>>3224589>It's not the fantasy of petty, ancient and prejudicial men, but more like a very thorough study of human nature by men which were a hell of a lot wiser than you will probably ever beI've found that it's both of those things, always simultaneously.
Yes, religion as philosophy is integral to its nature, but it's equally important to think of religion as culture. Religion does not exist in a bubble. It is not simply a tool for the examination of human nature by this world's St. Augustines. It is a facet of a people that shapes and is shaped by the culture of that people. It was a sort of ancient science, a means of understanding the world surrounding early man and the world beyond him
Now onto my point: It is you, anon, who are missing the point, not ... anon? need to word that better
You focused too much on anon's generalized dismissal of religion, projecting so that you missed the point of his diatribe - anon was not complaining about religion because its gods were false, but because those who revere false gods hurt real people.
For majority of a religion's believers, the bearded men in the sky were and are fact. For them, dogma necessitates no further reflection, no further exploration of the inner workings of the self. It is simple fact, unchanging, inflexible.
You say religion is chiefly philosophy, chiefly examination and understanding. I ask you, where was the gentleness of the Buddha when Rohingya villages were being torched out of existence at the behest of saffron-robed monks?
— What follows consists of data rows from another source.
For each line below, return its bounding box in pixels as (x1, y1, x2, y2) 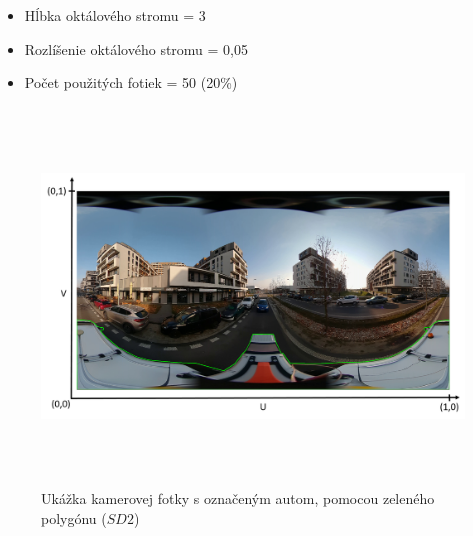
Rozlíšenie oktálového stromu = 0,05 (24, 38, 248, 59)
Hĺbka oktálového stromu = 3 (24, 5, 206, 25)
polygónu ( (41, 507, 107, 528)
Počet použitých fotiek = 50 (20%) (24, 72, 238, 93)
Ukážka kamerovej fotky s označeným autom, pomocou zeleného (41, 488, 435, 509)
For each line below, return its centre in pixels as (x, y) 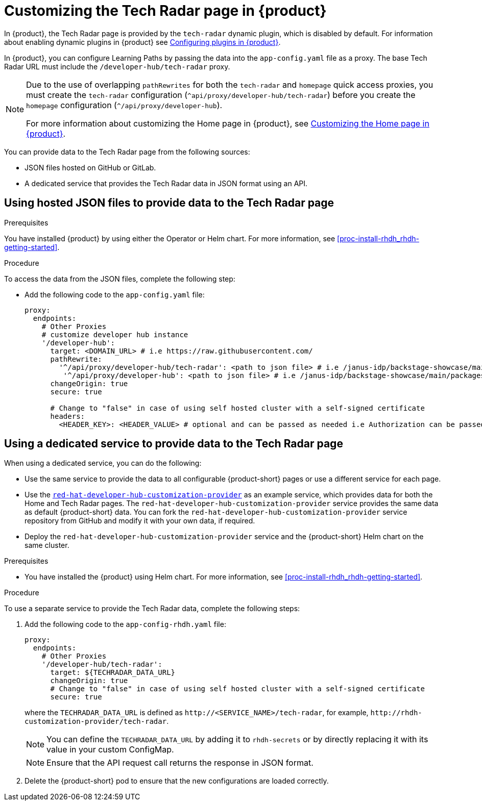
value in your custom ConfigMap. (110, 750)
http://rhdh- (396, 713)
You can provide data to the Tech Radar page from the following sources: (127, 152)
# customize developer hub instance (115, 334)
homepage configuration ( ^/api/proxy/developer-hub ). (124, 105)
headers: (68, 416)
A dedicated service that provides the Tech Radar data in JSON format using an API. (166, 183)
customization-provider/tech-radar (96, 722)
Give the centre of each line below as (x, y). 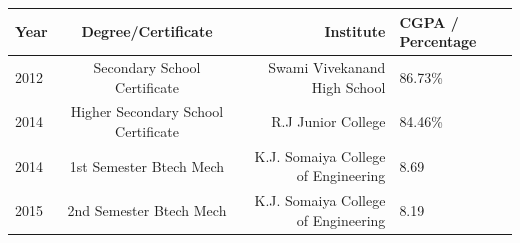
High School (348, 86)
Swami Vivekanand (327, 66)
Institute (355, 31)
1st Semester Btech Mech (147, 165)
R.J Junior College (328, 121)
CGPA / (429, 21)
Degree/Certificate (147, 31)
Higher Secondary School (147, 111)
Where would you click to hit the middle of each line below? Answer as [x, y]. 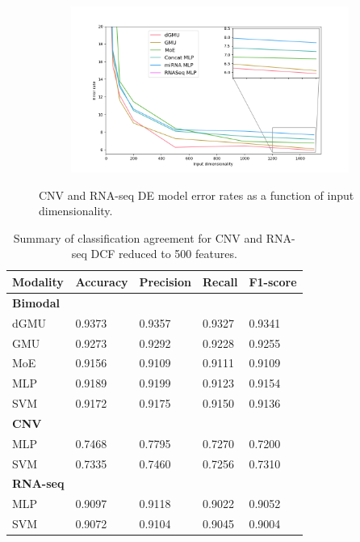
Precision [165, 281]
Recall [220, 281]
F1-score [273, 281]
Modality [38, 281]
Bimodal [36, 302]
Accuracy [102, 281]
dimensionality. [76, 211]
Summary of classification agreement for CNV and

Where was the neighborly love of Christ in the Inquisition? I'd give an example for Islam, but das too easy
You say faith is mostly built on wisdom. I'm with Anon - I say it is mostly built on hysteria. Especially now, when wisdom need not be conjoined with faith - I ask you, O Infidel, what use have you for faith when one is free to think while not kneeling to the altar of deities one does not worship? Narrow-minded to dismiss belief then as madness, but belief now?